Road to Neuropia, Part 2

Software development

Road to Neuropia article consists of thee parts. Please see parts 1 & 2:

CLOSER LOOK TO IMPLEMENTATION

The MNIST database of handwritten digits is considered to be ‘Hello World’ for classifiers, containing a training set of 60000 images and test set of 10000 images. The data is stored in Idx format. I created a simple IdxReader class that implements an iterator over a file. The image data is stored in 28 x 28 8 bit grayscale arrays and therefore the resolving neural network input layer has 784 input neurons. The output layer has naturally ten neurons, one for each digit.

The first implementation was passing all training data to the backpropagation algorithm. The approach was not very pragmatic as calculation took several hours and so I changed training to enact stochastic gradient descent. It means that an arbitrary amount of training data samples are passed to the training algorithm in random order until the result is assumed to be good enough. IdxRandomReader can be used to hop randomly over data to construct a random image and label sample sets.

HYPERPARAMETERS

Defining the number of hidden layers and other characteristics of the network have a big impact on how it behaves and performs. These features are called hyperparameters, and getting them right can be tricky. In the Neuropia there are several hyperparameters, but at first, we will focus on just three of them: Iterations, learning rate, and network topology.

Iterations is the number of epochs network is executed while training.
Learning rate defines how big delta each Gradient Descent step would take.
Topology is the structure of the hidden layers. A common approach for topology is suppressing series within hidden layers. In the notation used here [32,16] topology mean a network of 784, 32, 16 and 10 layers.

In Table 1 there is a comparison of those hyperparameter combinations. Learning rate is fixed to be 0.01 and training time is capped to 30s. So instead of defining iterations, I implemented an alternative hyperparameter as maximum training time. The Iterations field in the table defines epochs in 30 seconds. The Time field represents the seconds of 10000 test images are fed through the generated network, i.e. speed efficiency of the network. The Accuracy defines how well the generated network then recognizes the verification test data, i.e how well network output will match with a given label.

Topology	Iterations	Time	Accuracy %
[16,16]	146033	0.19	88.9
[32,16]	74845	0.37	91.6
[256,128]	5750	3.14	89.2

Table 1: Results of 30s training

To improve these results I applied linearly decreasing learning rate.
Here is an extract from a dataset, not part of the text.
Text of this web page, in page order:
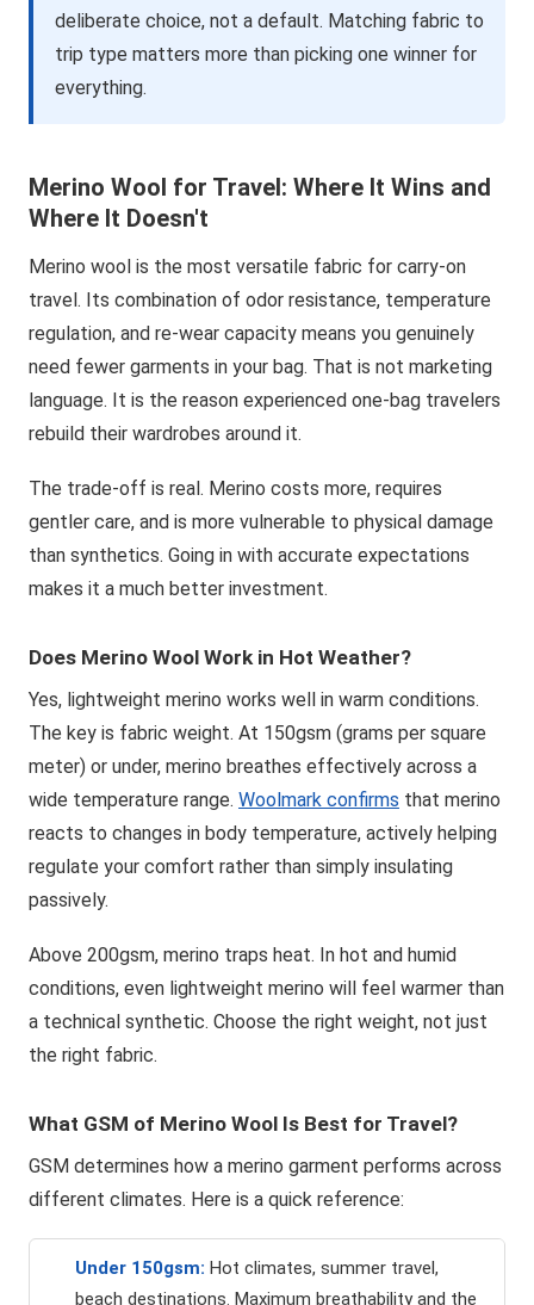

The stochastic gradient descent algorithm takes random steps that in general go towards goal until the result is seen good enough (or a certain number of iterations are done, or time’s out). As I mentioned earlier, if steps are too small the found minima is more likely only a local and there would be a deeper pit elsewhere (i.e. more accurate network state). Yet the step is too big, there is a higher probability to jump over the minima and never get close enough for an optimal solution. In Table 2 the learning rate decreases linearly from 0.3 to 0.01, and we can see immediately some improvements. Neuropia only supports a linear change of learning rate even though some logarithmic curve may provide better results as learning itself is very non-linear.

At this phase, it is good to point out that there is a certain amount of variation within numbers per test execution and therefore given here far too accurately. Thus consider all numbers only vaguely demonstrative. The variation within accuracies is about 1% units in between measurements.

Topology	Iterations / 30s	Time	Accuracy % / 15s	Accuracy % / 30s	Accuracy % / 60s	Accuracy % / 120s
[16]	155451	0.18	87.3	91.1	91.7	91.6
[16]	155451	0.18	87.3	91.1	91.7	91.6
[32]	82189	0.33	88.7	91.6	92.0	93.7
[16,16]	151388	0.19	90.4	91.8	92.8	92.9
[16,16,16]	146969	0.20	87.6	89.3	89.6	89.3
[32,16]	78819	0.37	90.6	92.2	93.4	94.5
[128]	19001	1.39	86.5	89.3	91.8	93.2
[256,128]	6346	3.36	88.7	90.8	93.1	94.1
[128,32,16]	18283	1.32	77.0	91.3	92.2	93.3

Table 2: Linear learning rate

As we can see the training time vs. accuracy is surprisingly stable. It is fairly easy to reach about 93% accuracy using any kind of network topology, but as we can see in the last third of this writing going beyond that would require significantly more effort. There is no easy way to speed up the training just varying the network topology. Nonetheless, with this data, two layers seem to provide marginally the best result, yet the difference seems to be so small that it really does not matter. However the verification time, the value really measures how efficiently the network is utilized, seems to have significant variation and benefits from small hidden layers.

PARALLEL TRAINING

I have eight cores on my laptop. Each core can execute two threads simultaneously. That made me wonder how to utilize that processing power since the results above are gained using only a single thread. By using Mini-Batch Gradient Descent the train data is split into sub-batches. The sub-batches can be executed parallel and the conclusion is combined as a single result. Since most of the work is executed in parallel, the overall execution should be faster than just using a single thread and a single batch.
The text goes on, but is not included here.